### PROBLEM REQUIREMENTS:
Transcribe word for word the lines below from the line with "phanthanhhai2411@gmail.com [142, 12, 252, 25]" through the line with "Information Literacy class", ends included.

### THE DATA:
%%

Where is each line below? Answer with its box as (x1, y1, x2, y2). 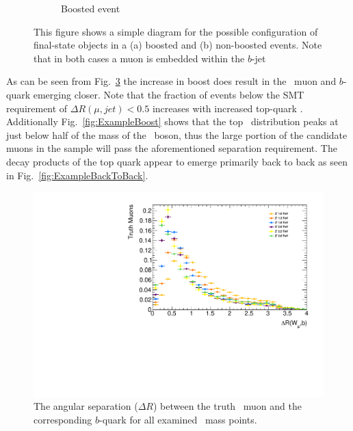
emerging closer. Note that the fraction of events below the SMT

%%
%%

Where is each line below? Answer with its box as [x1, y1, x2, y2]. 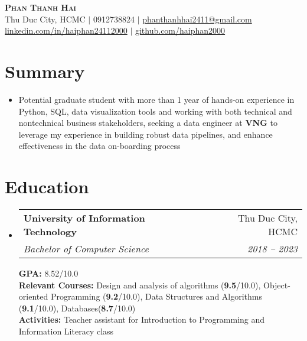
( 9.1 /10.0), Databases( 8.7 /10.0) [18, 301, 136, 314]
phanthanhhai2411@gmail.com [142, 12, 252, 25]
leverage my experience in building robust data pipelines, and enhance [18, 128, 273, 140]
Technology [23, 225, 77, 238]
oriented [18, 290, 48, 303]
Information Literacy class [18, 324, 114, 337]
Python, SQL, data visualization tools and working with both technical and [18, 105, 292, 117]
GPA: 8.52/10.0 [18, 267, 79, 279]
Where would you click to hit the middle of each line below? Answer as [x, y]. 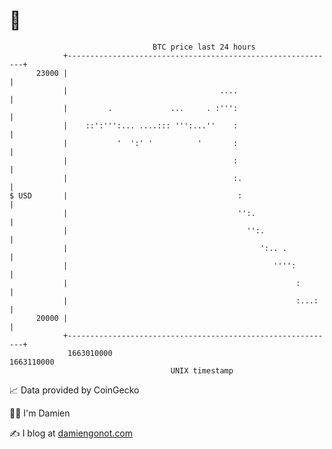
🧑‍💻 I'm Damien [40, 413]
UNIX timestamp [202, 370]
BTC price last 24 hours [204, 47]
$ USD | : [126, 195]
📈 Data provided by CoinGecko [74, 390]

%%

### SOLUTION TO THE EXERCISE:
phanthanhhai2411@gmail.com [142, 12, 252, 25]
leverage my experience in building robust data pipelines, and enhance [18, 128, 273, 140]
Technology [23, 225, 77, 238]
oriented [18, 290, 48, 303]
Information Literacy class [18, 324, 114, 337]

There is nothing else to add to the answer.